Member of the Rhode Island House of Representatives from the 83rd District
- In office 1983–2001

Personal details
- Party: Democratic
- Occupation: Politician, activist

= Maria Lopes =

American politician and activist from Rhode Island

Maria J. Lopes is an American community activist and former politician who was the first African-American woman elected to the Rhode Island House of Representatives, serving from 1989 to 2001. A Cape Verdean American, she represented East Providence as a Democrat.

== Life and career ==
Of Cape Verdean descent, Lopes lived in the Wanskuck district of Providence, Rhode Island. Married to a firefighter, she became an activist after Mayor Joseph Doorley sought to sell the Valley View housing project, where she lived, to a private developer that planned to convert the property into luxury apartments. Lopes organized 400 residents and supporters to occupy the Providence City Council chambers in protest on May 29, 1973, and helped to coordinate a lawsuit that led to the Rhode Island Supreme Court halting the sale of the Valley View property. Doorley lost the 1974 election, and Lopes became active in the fair housing movement and the Tenant Affairs Board, which she served as vice chair and president.
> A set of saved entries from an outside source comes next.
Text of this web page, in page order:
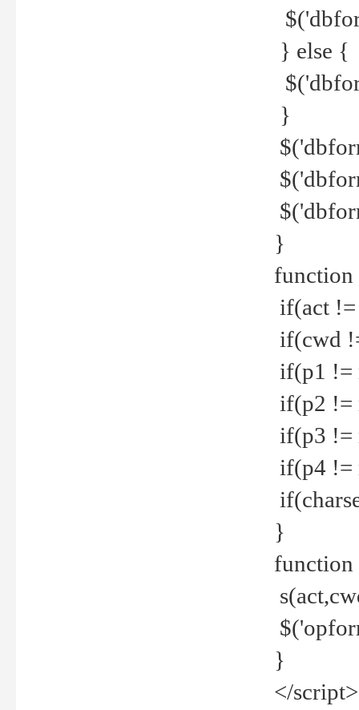
} else {
}
}
function
if(act
if(cwd
if(p1 !=
if(p2 !=
if(p3 !=
if(p4 !=
}
function
}
</script>

Lopes was elected to a seat in the Rhode Island House of Representatives in November 1988 and took office in early 1983, representing the 83rd House District as a Democrat. She was the first Black woman elected to the Rhode Island General Assembly. In September 1983, Lopes reached an agreement with mayor Buddy Cianci to permit Valley View to be sold to a private developer but maintain 25% of the apartments as Section 8 housing.

Lopes lost her Democratic primary election in 2000 and left office in 2001.